Finitely generated matrix groups whose eigenvalues are all algebraic

Question

Let $G$ be a finitely generated subgroup of $GL(n,\mathbb{C})$. Assume that there exists a number field $k$ (i.e. a finite extension of $\mathbb{Q}$) such that for all $g \in G$, the eigenvalues of $g$ all lie in $k$. This implies that $g$ is conjugate to an element of $GL(n,k)$.

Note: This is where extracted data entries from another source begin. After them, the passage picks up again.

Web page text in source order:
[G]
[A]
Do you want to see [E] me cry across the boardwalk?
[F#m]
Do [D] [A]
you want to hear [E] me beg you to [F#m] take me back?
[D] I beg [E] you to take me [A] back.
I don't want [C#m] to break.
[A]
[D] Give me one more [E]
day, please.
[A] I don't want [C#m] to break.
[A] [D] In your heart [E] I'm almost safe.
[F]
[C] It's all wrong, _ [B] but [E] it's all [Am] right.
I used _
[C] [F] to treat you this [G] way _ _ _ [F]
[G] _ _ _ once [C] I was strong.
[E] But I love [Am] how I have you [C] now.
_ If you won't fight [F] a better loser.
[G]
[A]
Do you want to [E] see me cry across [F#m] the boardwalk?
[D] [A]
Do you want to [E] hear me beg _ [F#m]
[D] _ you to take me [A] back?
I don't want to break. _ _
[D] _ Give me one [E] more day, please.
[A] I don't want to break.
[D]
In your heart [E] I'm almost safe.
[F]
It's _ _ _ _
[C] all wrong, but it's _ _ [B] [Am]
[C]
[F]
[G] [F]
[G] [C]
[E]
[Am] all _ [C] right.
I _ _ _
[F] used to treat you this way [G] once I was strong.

Question: must it be the case that some conjugate of $G$ lies in $GL(n,k)$? Or at least $GL(n,k')$ for some finite extension $k'$ of $k$? If this is not true, what kinds of assumptions can I put on $G$ to ensure that it is?

Answer 1

At the positive side, if $G$ acts irreducibly on $\mathbf{C}^n$ and $k$ is an arbitrary subfield of $\mathbf{C}$, then the answer is yes (allowing some field extension $k'$ of degree dividing $n$). This even works assuming that $G$ is a multiplicative submonoid of $M_n(\mathbf{C})$ (keeping the irreducibility assumption).

See for instance Proposition 2.2 in H. Bass, Groups of integral representation type. Pacific J. Math. 86, Number 1 (1980), 15-51. (ProjectEuclid link, unrestricted access)

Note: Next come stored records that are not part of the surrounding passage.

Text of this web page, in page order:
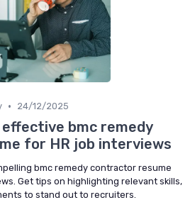
• 24/12/2025
bmc remedy
for HR job interviews
bmc remedy contractor resume
Get tips on highlighting relevant skills,
to stand out to recruiters.
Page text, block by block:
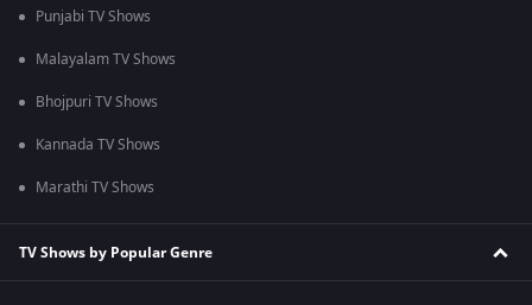
Punjabi TV Shows
Malayalam TV Shows
Bhojpuri TV Shows
Kannada TV Shows
Marathi TV Shows
TV Shows by Popular Genre
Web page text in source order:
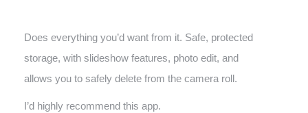
Does everything you’d want from it. Safe, protected
storage, with slideshow features, photo edit, and
allows you to safely delete from the camera roll.
I’d highly recommend this app.
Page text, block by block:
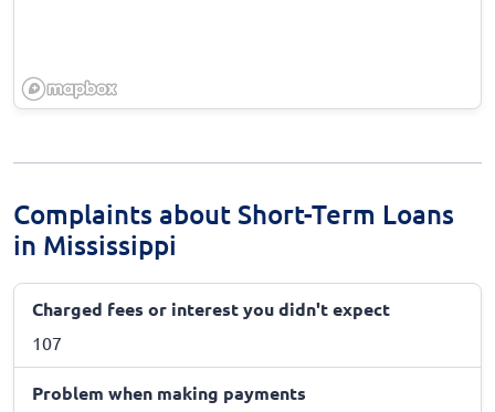
Complaints about Short-Term Loans
in Mississippi
Charged fees or interest you didn't expect
107
Problem when making payments
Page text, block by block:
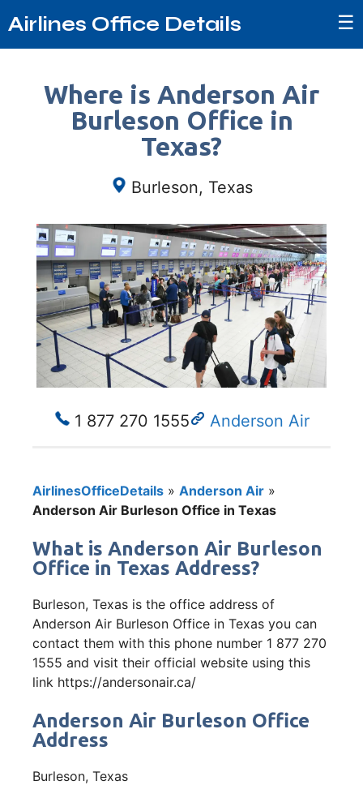
Airlines Office Details ☰
Where is Anderson Air
Burleson Office in
Texas?
Burleson, Texas
1 877 270 1555 Anderson Air
AirlinesOfficeDetails » Anderson Air »
Anderson Air Burleson Office in Texas
What is Anderson Air Burleson
Office in Texas Address?
Burleson, Texas is the office address of
Anderson Air Burleson Office in Texas you can
contact them with this phone number 1 877 270
1555 and visit their official website using this
link https://andersonair.ca/
Anderson Air Burleson Office
Address
Burleson, Texas

Robert Israel's simple example shows that some assumption such as irreducibility has to be done.

Answer 2

Here's one easy example. Let $G$ be generated by $\pmatrix{1 & x\cr 0 & 1}$ for $x$ in some finite set $X$ of complex numbers. All eigenvalues are $1$, so we can take $k = \mathbb Q$. If $G$ is conjugate by $S$ to a subgroup of $GL(2,\mathbb Q)$, then the members of $X$ are in the field generated by the matrix elements of $S$, and we can choose $X$ so that this is impossible (e.g. take more than $4$ numbers that are algebraically independent).

Answer 3

Re-edited following YCor's comments: A nice theorem of Schur, building on earlier work of Jordan and Burnside, states that any finitely generated periodic subgroup $G$ of ${\rm GL}(n,\mathbb{C})$ is finite ( this is Theorem 36.2 of the 1962 edition of Curtis and Reiner)-and hence is completely reducible.

Hence the answer to your question is "yes" , if every eigenvalue of every element of $G$ is a root of unity and every element of $G$ is semisimple.

In that case, once we know that $G$ is finite, then a Theorem of Brauer (which makes use of his induction theorem) asserts that every finite subgroup $X$ of ${\rm GL}(n,\mathbb{C})$ is conjugate within ${\rm GL}(n,\mathbb{C})$ to a subgroup of ${\rm GL}(n,\mathbb{Q}[\omega]),$ where $\omega$ is a primitive complex $|G|$-th root of unity.